Whatever my opinion of Chick-Fil-A it was very conveniently right next to another Starbucks.
9 cups and counting. Some more highway, a glass of wine and three tickets to Ironman it's alll goood.

It's at this point we join our protagonist biting into a glistening movie stand hot dog overflowing with ketchup and relish.
So what does this have to do with kayaking?

Absolutely nothing, and hence quite a lot. There comes a point when kayaking is so all encompassing that you have to escape. Ever since moving to the Ottawa 7 years ago it has been Tuesday night movies and the after-movie curbside donut and coffee from Tim Hortons as my escape from the river, the tent and talk of the river. Whether in Chile, New Zealand, California or Massachusetts, movies have provided me with an escape. Anyway, I digress.

Arriving fresh from an entire day avoiding kayaking, Sarah and I loaded up the trusty Saturn once more, although this time with slightly less on the racks but an equal if not larger quantity of caffeine coursing through my veins, it was off to IHOP on Cox Ave.

Now the glorious thing about IHOP along with Friendly's in the Northeast is that not only do they give you a bottomless cup of coffee, they leave the carafe on the table so you can mainline it at your leisure. Now uncomfortably full, you know the feeling where you almost need to waddle, we manage to head to the Green.

Passing many roadside attractions and used car lots we stopped in to Liquid Logic's top-secret R+D facility, mainly so that Sarah could gossip with Obie and meet new puppies. With Sarah now stoked up on some Red Bull we headed to the parking lot. 30 seconds of outfitting my boat later and the last few ounces of coffee we trudged down the trail. The most striking aspect of this day was paddling the Green while there were leaves on the trees. Having only paddled in the south during the early spring or late fall it's been fairly bare and it was a beautiful treat to see the river with foliage.

I'm not going to bore you with tales of the river since it's been written about more times than you could shake a cat at. Since you can shake many cats many times that makes lots of times.


Some people may well be thinking about the next run, the next whitewater adventure, my mind is wandering off to where my next black gold fix is coming from. Then I might be able to contemplate another foray to the river, but the day a thermos camel back for paddling hits the market I am all over that.

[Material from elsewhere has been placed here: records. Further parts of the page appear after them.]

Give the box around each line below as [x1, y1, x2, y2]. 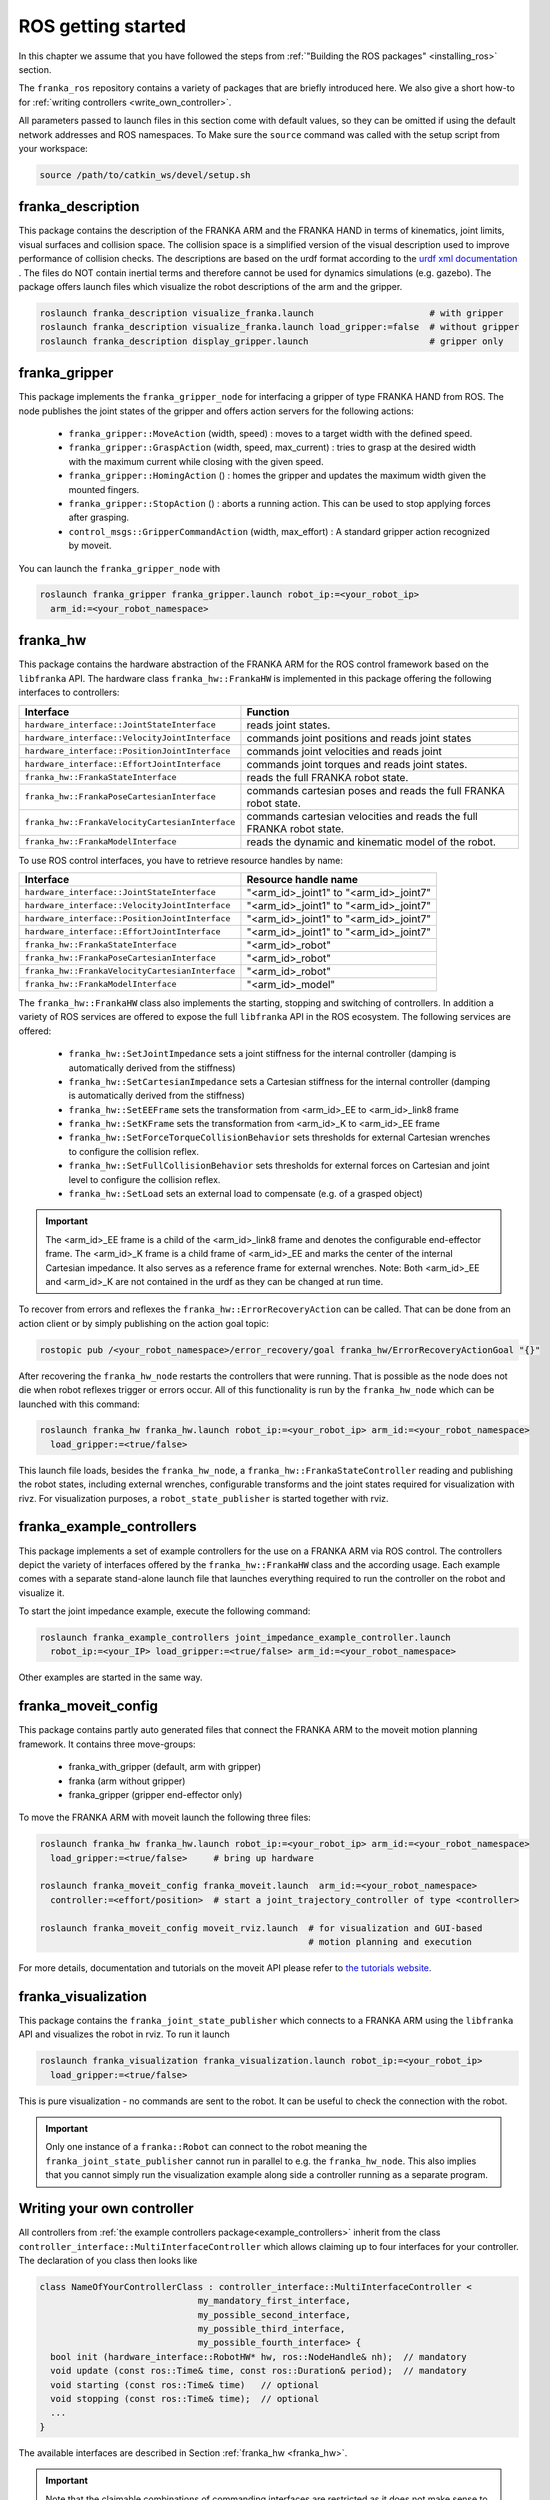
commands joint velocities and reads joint [246, 744, 442, 758]
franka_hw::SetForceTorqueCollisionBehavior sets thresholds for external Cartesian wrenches [68, 1131, 491, 1144]
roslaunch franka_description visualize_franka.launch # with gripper [39, 307, 504, 319]
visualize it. [18, 1586, 65, 1599]
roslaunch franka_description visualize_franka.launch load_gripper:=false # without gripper [39, 321, 520, 333]
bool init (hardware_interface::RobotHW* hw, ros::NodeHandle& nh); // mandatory [50, 2351, 467, 2362]
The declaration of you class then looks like [18, 2254, 198, 2266]
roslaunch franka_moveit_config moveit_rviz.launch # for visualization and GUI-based [39, 1922, 483, 1934]
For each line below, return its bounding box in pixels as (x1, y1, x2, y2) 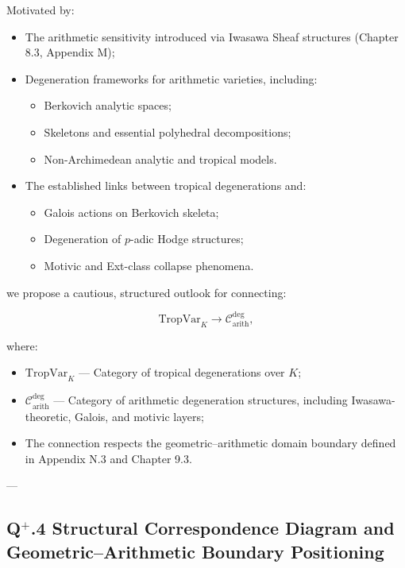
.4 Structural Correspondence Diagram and (30, 516, 395, 540)
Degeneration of (44, 230, 121, 247)
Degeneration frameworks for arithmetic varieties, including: (25, 70, 318, 87)
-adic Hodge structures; (130, 230, 244, 247)
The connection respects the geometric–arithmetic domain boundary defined (25, 435, 396, 451)
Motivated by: (6, 2, 75, 17)
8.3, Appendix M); (25, 44, 115, 60)
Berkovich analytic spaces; (44, 97, 172, 114)
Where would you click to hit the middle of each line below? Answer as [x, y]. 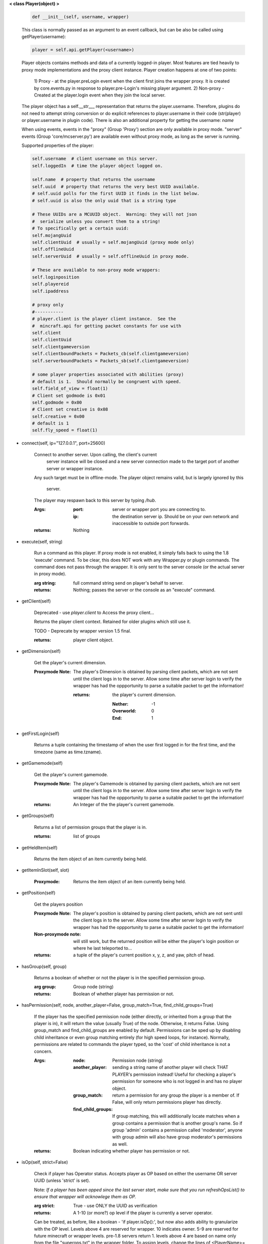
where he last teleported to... [103, 948]
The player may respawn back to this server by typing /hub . [95, 500]
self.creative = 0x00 [58, 416]
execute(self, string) [42, 541]
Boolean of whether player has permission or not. [124, 994]
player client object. [93, 640]
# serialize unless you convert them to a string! [96, 221]
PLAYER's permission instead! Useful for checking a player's [174, 1074]
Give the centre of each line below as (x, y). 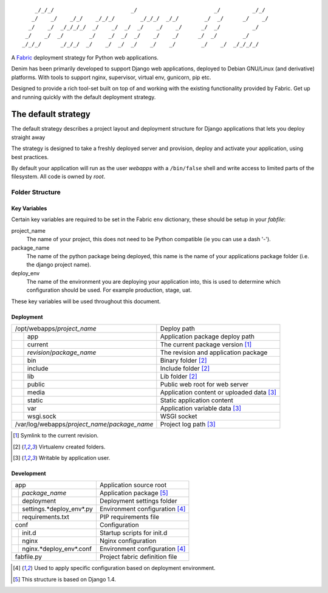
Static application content (197, 400)
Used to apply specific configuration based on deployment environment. (125, 568)
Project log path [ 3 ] (188, 424)
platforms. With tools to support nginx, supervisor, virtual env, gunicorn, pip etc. (111, 77)
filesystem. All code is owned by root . (58, 177)
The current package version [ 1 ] (206, 344)
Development (29, 473)
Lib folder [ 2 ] (179, 377)
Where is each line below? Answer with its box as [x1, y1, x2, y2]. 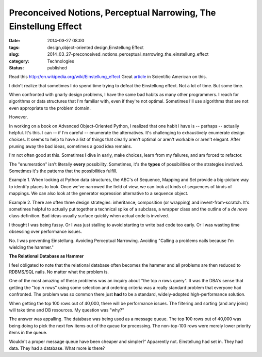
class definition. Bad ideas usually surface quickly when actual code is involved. [9, 213, 169, 219]
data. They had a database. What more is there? [9, 345, 105, 351]
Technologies [47, 58, 75, 64]
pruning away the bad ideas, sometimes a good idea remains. [9, 143, 132, 149]
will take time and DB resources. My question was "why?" [9, 307, 125, 313]
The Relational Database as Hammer [9, 253, 84, 259]
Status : [9, 65, 24, 70]
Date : [9, 38, 20, 44]
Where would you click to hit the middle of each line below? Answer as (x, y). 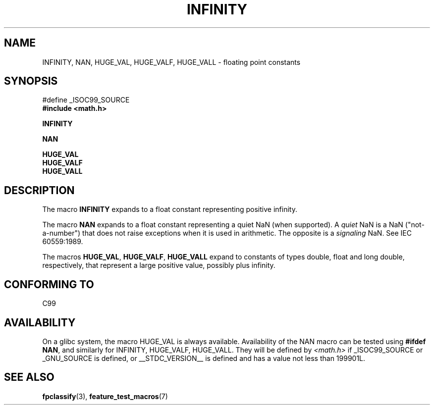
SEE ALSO (29, 377)
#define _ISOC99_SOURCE (86, 100)
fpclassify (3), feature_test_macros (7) (105, 396)
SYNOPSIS (31, 81)
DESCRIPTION (39, 190)
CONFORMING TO (49, 284)
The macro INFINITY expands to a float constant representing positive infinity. (170, 209)
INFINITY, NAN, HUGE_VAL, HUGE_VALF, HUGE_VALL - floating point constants (171, 62)
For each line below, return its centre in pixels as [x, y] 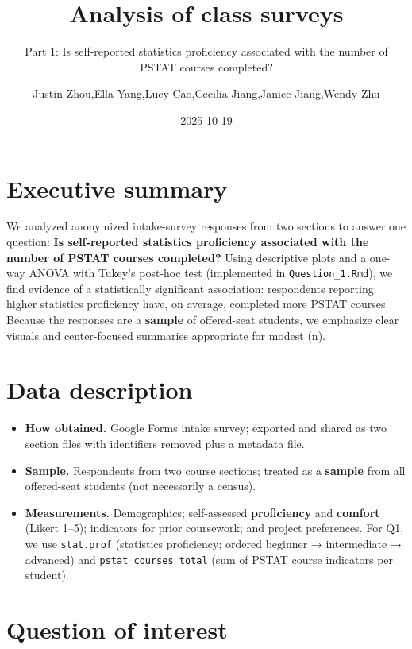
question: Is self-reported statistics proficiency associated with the [188, 242]
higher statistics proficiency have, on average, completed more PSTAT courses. [198, 304]
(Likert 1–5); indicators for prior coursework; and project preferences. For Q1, [214, 528]
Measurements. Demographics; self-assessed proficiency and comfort [202, 512]
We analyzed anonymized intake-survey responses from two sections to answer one [206, 226]
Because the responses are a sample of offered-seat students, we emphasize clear [203, 320]
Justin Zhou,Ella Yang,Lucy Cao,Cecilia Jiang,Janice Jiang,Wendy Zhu [206, 93]
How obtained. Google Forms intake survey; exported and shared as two [206, 428]
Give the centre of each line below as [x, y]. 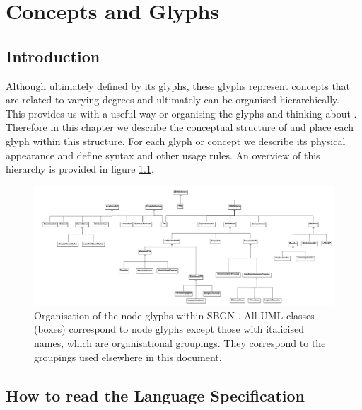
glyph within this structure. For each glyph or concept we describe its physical [176, 141]
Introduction [53, 56]
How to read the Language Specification [156, 395]
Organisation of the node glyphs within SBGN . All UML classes [174, 315]
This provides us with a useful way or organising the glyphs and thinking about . [181, 113]
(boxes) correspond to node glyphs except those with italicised [169, 329]
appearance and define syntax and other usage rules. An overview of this [163, 155]
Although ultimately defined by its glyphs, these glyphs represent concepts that [178, 85]
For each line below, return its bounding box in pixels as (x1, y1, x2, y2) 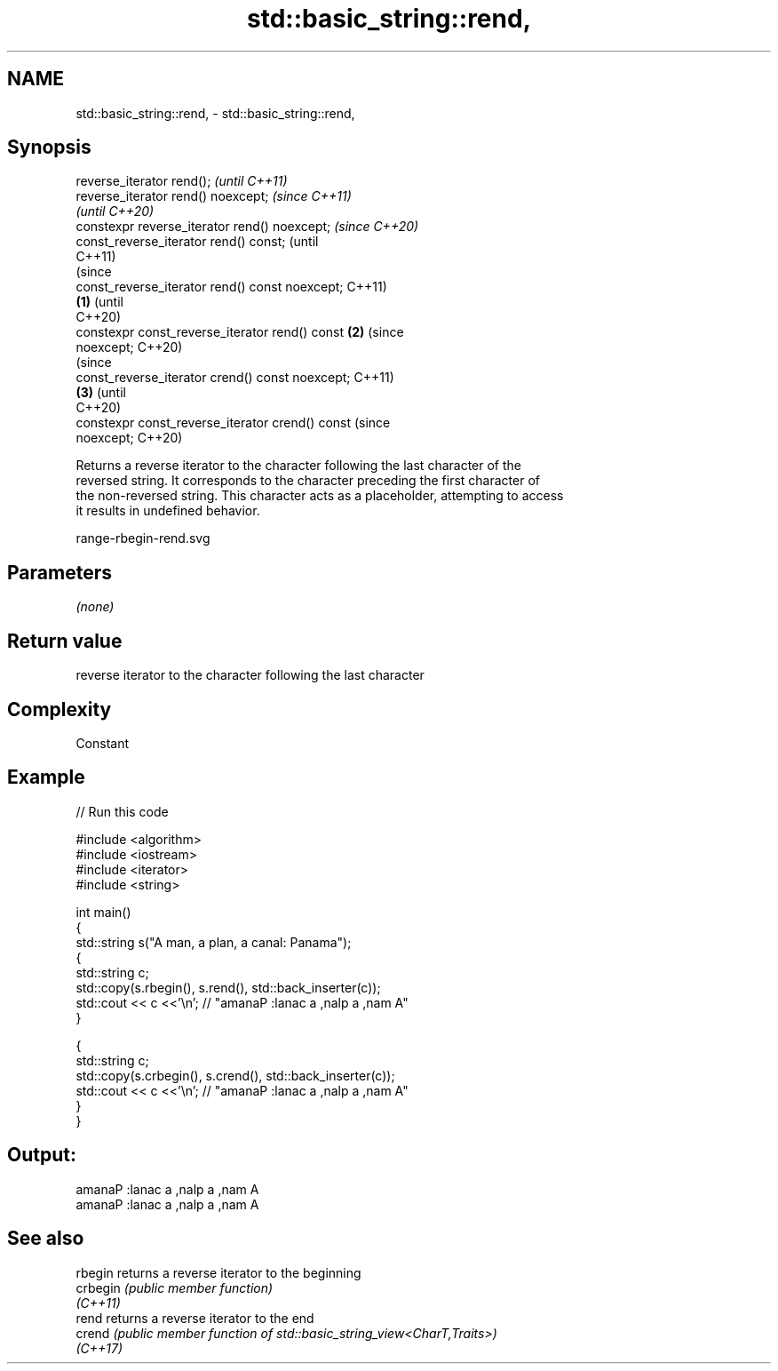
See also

So what are the condiment that we use to season our lives? While the river may supply the roast beef or the fresh cut thick chips (that's the french fried variety) it all those little extras that make things really zing. Movies are the mayonnaise, good coffee the fresh ground pepper, poking fun at all your friends constantly and mercilessly the Marmite. Well that last one is more like the snacks you keep to munch on constantly. Much like Yucatan Sunrise hot sauce makes the chili taste just that little better, so does every random roadside purple gorilla in yellow boxer shorts make putting on the river that little more exciting.